# Exercise directions
Find every line containing the word "Bluetooth" in the records below; report only how many there are.

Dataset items
=== Begin Enclosure ===
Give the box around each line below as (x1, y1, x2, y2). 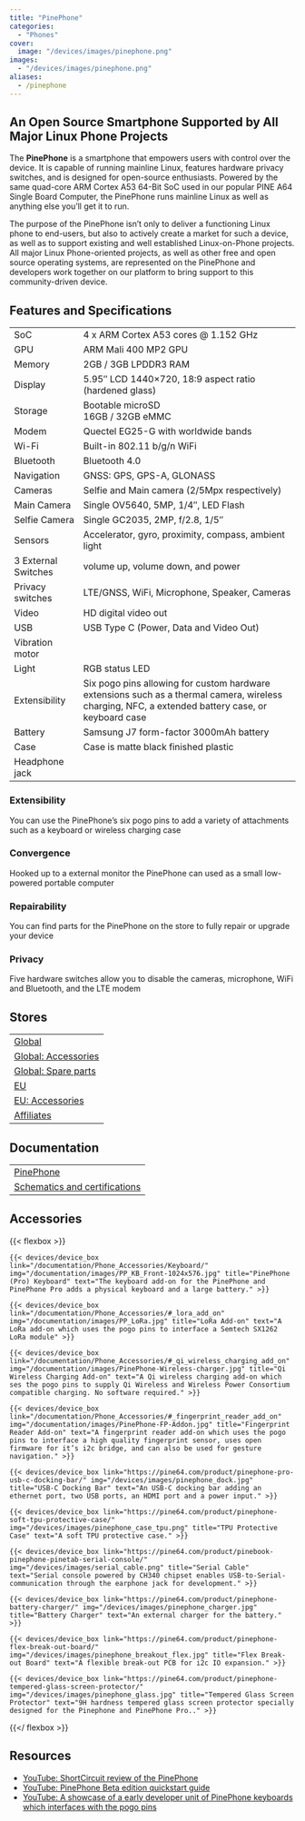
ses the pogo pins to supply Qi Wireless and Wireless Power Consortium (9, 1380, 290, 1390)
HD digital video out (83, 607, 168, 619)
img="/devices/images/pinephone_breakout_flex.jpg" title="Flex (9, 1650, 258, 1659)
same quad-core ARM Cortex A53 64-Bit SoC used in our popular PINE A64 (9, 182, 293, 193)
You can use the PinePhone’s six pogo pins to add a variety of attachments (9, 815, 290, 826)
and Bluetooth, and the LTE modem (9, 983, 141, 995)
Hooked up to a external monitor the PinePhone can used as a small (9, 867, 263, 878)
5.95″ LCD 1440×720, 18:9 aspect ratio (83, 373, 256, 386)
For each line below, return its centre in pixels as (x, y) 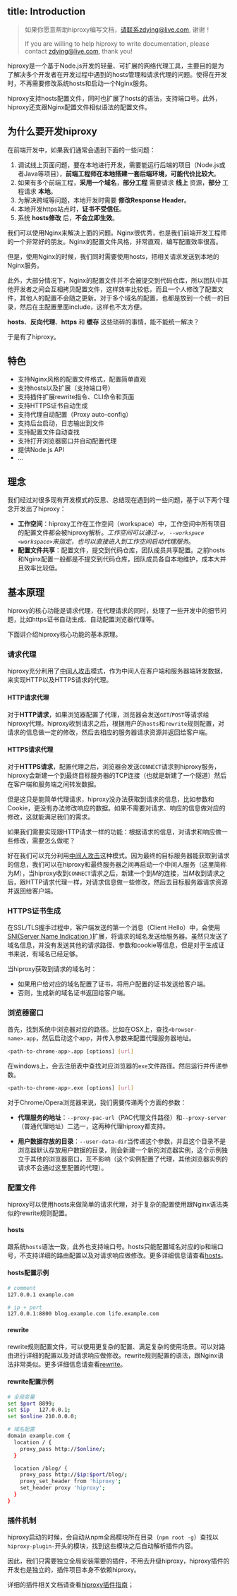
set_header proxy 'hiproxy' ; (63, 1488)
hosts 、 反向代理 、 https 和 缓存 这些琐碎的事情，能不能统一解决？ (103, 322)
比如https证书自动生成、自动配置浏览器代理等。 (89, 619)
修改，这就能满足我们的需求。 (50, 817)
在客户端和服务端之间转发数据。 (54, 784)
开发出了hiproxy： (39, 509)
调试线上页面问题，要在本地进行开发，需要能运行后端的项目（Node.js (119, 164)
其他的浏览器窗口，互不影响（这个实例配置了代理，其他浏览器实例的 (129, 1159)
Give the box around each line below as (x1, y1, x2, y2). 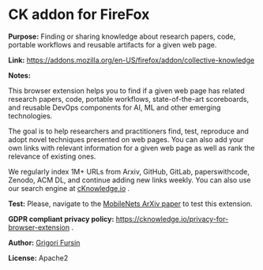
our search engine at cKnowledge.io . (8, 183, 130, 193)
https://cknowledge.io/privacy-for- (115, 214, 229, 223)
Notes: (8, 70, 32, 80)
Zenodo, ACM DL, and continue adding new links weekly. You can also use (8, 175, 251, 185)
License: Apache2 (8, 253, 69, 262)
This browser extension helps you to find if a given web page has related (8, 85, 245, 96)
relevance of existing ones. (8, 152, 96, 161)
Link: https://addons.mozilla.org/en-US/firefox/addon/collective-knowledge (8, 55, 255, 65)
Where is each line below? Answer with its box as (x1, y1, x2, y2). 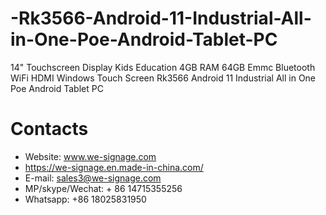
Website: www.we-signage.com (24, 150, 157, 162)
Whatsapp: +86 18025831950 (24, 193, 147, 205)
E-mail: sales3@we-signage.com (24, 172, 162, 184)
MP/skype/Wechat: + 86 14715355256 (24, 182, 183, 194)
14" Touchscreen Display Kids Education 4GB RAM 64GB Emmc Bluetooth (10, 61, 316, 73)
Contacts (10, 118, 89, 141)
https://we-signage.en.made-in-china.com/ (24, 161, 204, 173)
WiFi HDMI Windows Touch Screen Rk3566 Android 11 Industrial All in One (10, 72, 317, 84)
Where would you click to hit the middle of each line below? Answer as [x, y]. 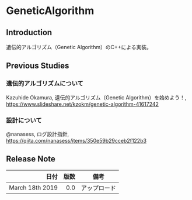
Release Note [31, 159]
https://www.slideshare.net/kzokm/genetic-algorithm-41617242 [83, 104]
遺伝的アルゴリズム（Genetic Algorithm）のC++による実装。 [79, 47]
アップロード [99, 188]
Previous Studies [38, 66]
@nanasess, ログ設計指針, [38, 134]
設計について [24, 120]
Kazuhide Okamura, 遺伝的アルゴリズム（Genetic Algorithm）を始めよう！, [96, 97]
=== End Enclosure ===
# Answer for the task
2